**ACTION ITEM**
Wherever a picture appears, skip it and retype the rest of the data exactly.

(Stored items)
--------------------
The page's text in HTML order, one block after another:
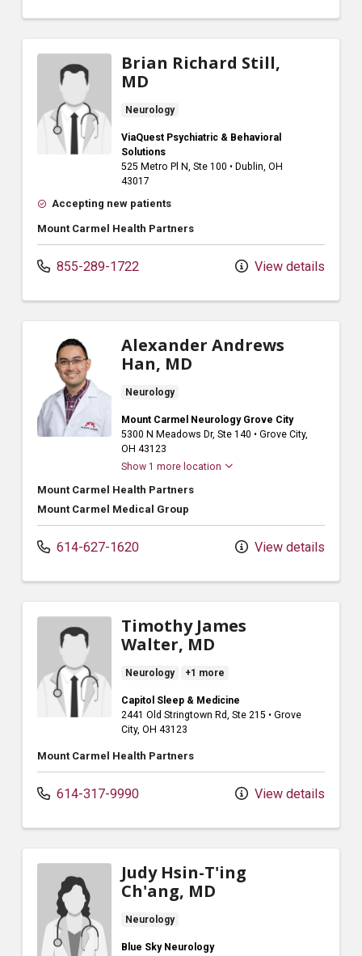
Brian Richard Still,
MD
Neurology
ViaQuest Psychiatric & Behavioral
Solutions
525 Metro Pl N, Ste 100 • Dublin, OH
43017
Accepting new patients
Mount Carmel Health Partners
855-289-1722 View details
Alexander Andrews
Han, MD
Neurology
Mount Carmel Neurology Grove City
5300 N Meadows Dr, Ste 140 • Grove City,
OH 43123
Show 1 more location
Mount Carmel Health Partners
Mount Carmel Medical Group
614-627-1620 View details
Timothy James
Walter, MD
Neurology +1 more
Capitol Sleep & Medicine
2441 Old Stringtown Rd, Ste 215 • Grove
City, OH 43123
Mount Carmel Health Partners
614-317-9990 View details
Judy Hsin-T'ing
Ch'ang, MD
Neurology
Blue Sky Neurology
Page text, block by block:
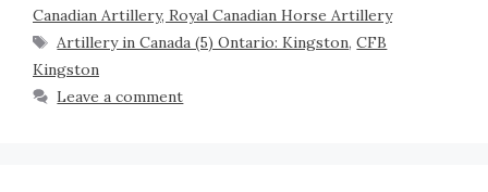
Canadian Artillery, Royal Canadian Horse Artillery
Artillery in Canada (5) Ontario: Kingston,CFB
Kingston
Leave a comment
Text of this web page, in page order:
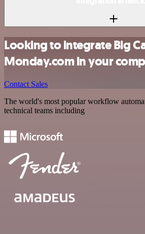
Looking to integrate Big
Monday.com in your
Contact Sales
The world's most popular workflow
technical teams including
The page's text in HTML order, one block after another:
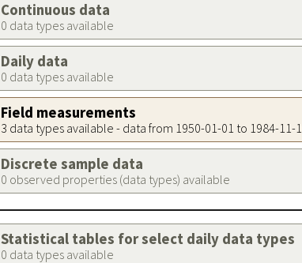
Continuous data
0 data types available
Daily data
0 data types available
Field measurements
3 data types available - data from 1950-01-01 to 1984-11-
Discrete sample data
0 observed properties (data types) available
Statistical tables for select daily data types
0 data types available
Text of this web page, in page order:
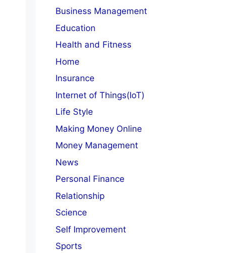
Business Management
Education
Health and Fitness
Home
Insurance
Internet of Things(IoT)
Life Style
Making Money Online
Money Management
News
Personal Finance
Relationship
Science
Self Improvement
Sports
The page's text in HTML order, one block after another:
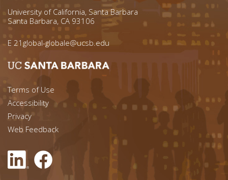
University of California, Santa Barbara
Santa Barbara, CA 93106
E 21global-globale@ucsb.edu
Footer menu left
Terms of Use
Accessibility
Footer Links (right)
Privacy
Web Feedback
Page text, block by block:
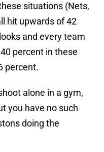
situations (Nets,
hit upwards of 42
and every team
percent in these
percent.
alone in a gym,
you have no such
doing the
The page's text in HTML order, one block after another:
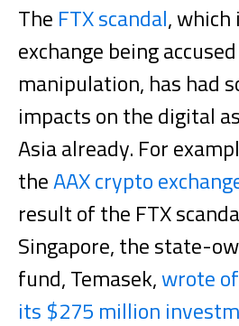
The FTX scandal,
exchange being
manipulation, has had
impacts on the digital
Asia already. For
theAAX crypto
result of the FTX
Singapore, the state-
fund, Temasek,wrote
its $275 million
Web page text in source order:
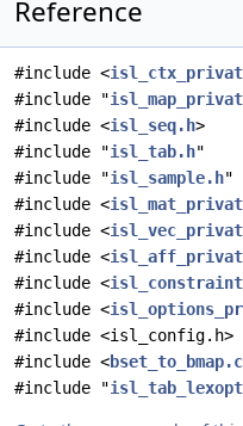
Reference
#include <
#include "
#include <isl_seq.h>
#include "isl_tab.h"
#include "isl_sample.h"
#include <
#include <
#include <
#include <
#include <
#include <isl_config.h>
#include <bset_to_bmap.c
#include "
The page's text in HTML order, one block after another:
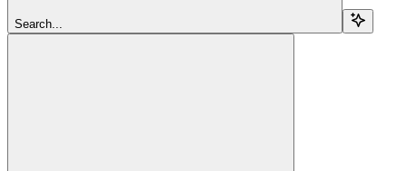
Search...
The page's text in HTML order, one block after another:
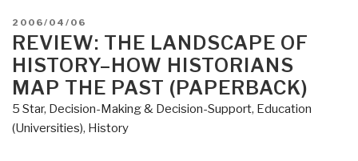
POSTED
ON
2006/04/06
REVIEW: THE LANDSCAPE OF
HISTORY–HOW HISTORIANS
MAP THE PAST (PAPERBACK)
5 Star, Decision-Making & Decision-Support, Education
(Universities), History
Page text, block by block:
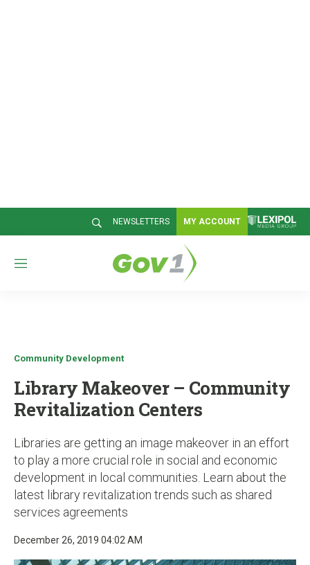
NEWSLETTERS MY ACCOUNT
M
Community Development
Library Makeover – Community
Revitalization Centers
Libraries are getting an image makeover in an effort
to play a more crucial role in social and economic
development in local communities. Learn about the
latest library revitalization trends such as shared
services agreements
December 26, 2019 04:02 AM
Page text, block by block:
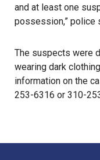
and at least one
possession,” police
The suspects were
wearing dark
information on the
253-6316 or 310-
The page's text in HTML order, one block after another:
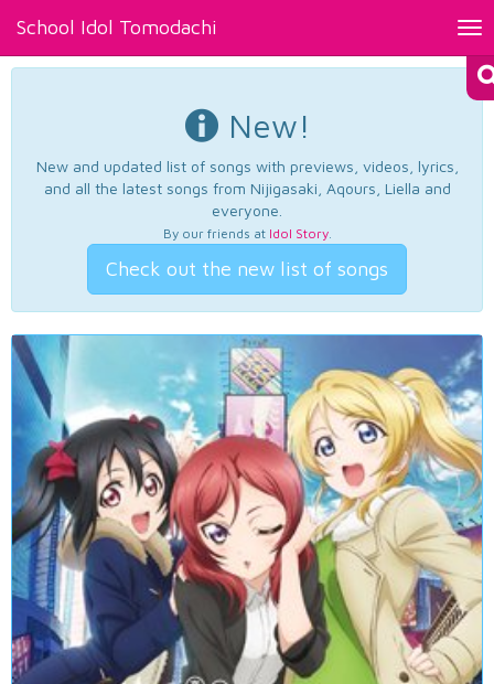
School Idol Tomodachi
New!
New and updated list of songs with previews, videos, lyrics,
and all the latest songs from Nijigasaki, Aqours, Liella and
everyone.
By our friends at Idol Story.
Check out the new list of songs
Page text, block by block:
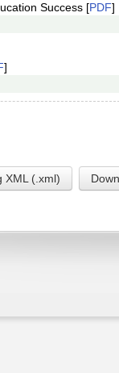
Success [PDF]
]
XML (.xml)
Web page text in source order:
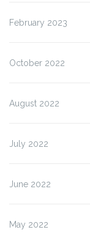
February 2023
October 2022
August 2022
July 2022
June 2022
May 2022
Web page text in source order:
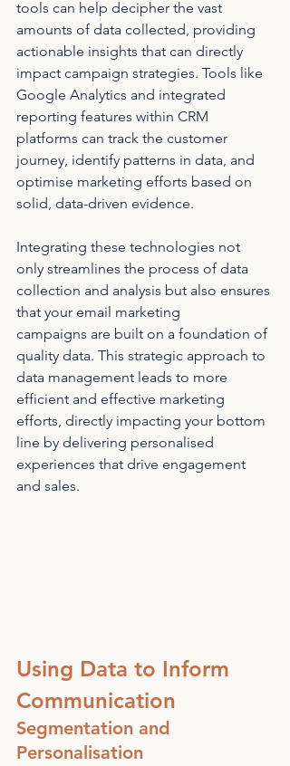
tools can help decipher the vast
amounts of data collected, providing
actionable insights that can directly
impact campaign strategies. Tools like
Google Analytics and integrated
reporting features within CRM
platforms can track the customer
journey, identify patterns in data, and
optimise marketing efforts based on
solid, data-driven evidence.
Integrating these technologies not
only streamlines the process of data
collection and analysis but also ensures
that your email marketing
campaigns are built on a foundation of
quality data. This strategic approach to
data management leads to more
efficient and effective marketing
efforts, directly impacting your bottom
line by delivering personalised
experiences that drive engagement
and sales.
Using Data to Inform
Communication
Segmentation and
Personalisation
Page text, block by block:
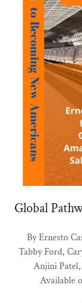
Global
By Ernesto
Tabby Ford,
Anjini
Available
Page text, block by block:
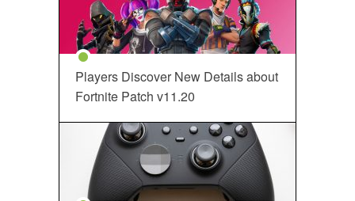
Players Discover New Details about
Fortnite Patch v11.20
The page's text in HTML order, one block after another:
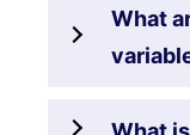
--------------------
**OUTPUT OF THE EXERCISE**
The page's text in HTML order, one block after another:
Brian Richard Still,
MD
Neurology
ViaQuest Psychiatric & Behavioral
Solutions
525 Metro Pl N, Ste 100 • Dublin, OH
43017
Accepting new patients
Mount Carmel Health Partners
855-289-1722 View details
Alexander Andrews
Han, MD
Neurology
Mount Carmel Neurology Grove City
5300 N Meadows Dr, Ste 140 • Grove City,
OH 43123
Show 1 more location
Mount Carmel Health Partners
Mount Carmel Medical Group
614-627-1620 View details
Timothy James
Walter, MD
Neurology +1 more
Capitol Sleep & Medicine
2441 Old Stringtown Rd, Ste 215 • Grove
City, OH 43123
Mount Carmel Health Partners
614-317-9990 View details
Judy Hsin-T'ing
Ch'ang, MD
Neurology
Blue Sky Neurology
Page text, block by block:
Canadian Artillery, Royal Canadian Horse Artillery
Artillery in Canada (5) Ontario: Kingston,CFB
Kingston
Leave a comment
Text of this web page, in page order:
Looking to integrate Big
Monday.com in your
Contact Sales
The world's most popular workflow
technical teams including
The page's text in HTML order, one block after another:
Continuous data
0 data types available
Daily data
0 data types available
Field measurements
3 data types available - data from 1950-01-01 to 1984-11-
Discrete sample data
0 observed properties (data types) available
Statistical tables for select daily data types
0 data types available
Text of this web page, in page order:
Business Management
Education
Health and Fitness
Home
Insurance
Internet of Things(IoT)
Life Style
Making Money Online
Money Management
News
Personal Finance
Relationship
Science
Self Improvement
Sports
The page's text in HTML order, one block after another:
University of California, Santa Barbara
Santa Barbara, CA 93106
E 21global-globale@ucsb.edu
Footer menu left
Terms of Use
Accessibility
Footer Links (right)
Privacy
Web Feedback
Page text, block by block:
situations (Nets,
hit upwards of 42
and every team
percent in these
percent.
alone in a gym,
you have no such
doing the
The page's text in HTML order, one block after another:
The FTX scandal,
exchange being
manipulation, has had
impacts on the digital
Asia already. For
theAAX crypto
result of the FTX
Singapore, the state-
fund, Temasek,wrote
its $275 million
Web page text in source order:
Reference
#include <
#include "
#include <isl_seq.h>
#include "isl_tab.h"
#include "isl_sample.h"
#include <
#include <
#include <
#include <
#include <
#include <isl_config.h>
#include <bset_to_bmap.c
#include "
The page's text in HTML order, one block after another:
Search...
The page's text in HTML order, one block after another:
POSTED
ON
2006/04/06
REVIEW: THE LANDSCAPE OF
HISTORY–HOW HISTORIANS
MAP THE PAST (PAPERBACK)
5 Star, Decision-Making & Decision-Support, Education
(Universities), History
Page text, block by block:
NEWSLETTERS MY ACCOUNT
M
Community Development
Library Makeover – Community
Revitalization Centers
Libraries are getting an image makeover in an effort
to play a more crucial role in social and economic
development in local communities. Learn about the
latest library revitalization trends such as shared
services agreements
December 26, 2019 04:02 AM
Page text, block by block:
and at least one
possession,” police
The suspects were
wearing dark
information on the
253-6316 or 310-
The page's text in HTML order, one block after another:
School Idol Tomodachi
New!
New and updated list of songs with previews, videos, lyrics,
and all the latest songs from Nijigasaki, Aqours, Liella and
everyone.
By our friends at Idol Story.
Check out the new list of songs
Page text, block by block:
Success [PDF]
]
XML (.xml)
Web page text in source order:
February 2023
October 2022
August 2022
July 2022
June 2022
May 2022
Web page text in source order:
tools can help decipher the vast
amounts of data collected, providing
actionable insights that can directly
impact campaign strategies. Tools like
Google Analytics and integrated
reporting features within CRM
platforms can track the customer
journey, identify patterns in data, and
optimise marketing efforts based on
solid, data-driven evidence.
Integrating these technologies not
only streamlines the process of data
collection and analysis but also ensures
that your email marketing
campaigns are built on a foundation of
quality data. This strategic approach to
data management leads to more
efficient and effective marketing
efforts, directly impacting your bottom
line by delivering personalised
experiences that drive engagement
and sales.
Using Data to Inform
Communication
Segmentation and
Personalisation
Page text, block by block:
Global
By Ernesto
Tabby Ford,
Anjini
Available
Page text, block by block:
Players Discover New Details about
Fortnite Patch v11.20
The page's text in HTML order, one block after another:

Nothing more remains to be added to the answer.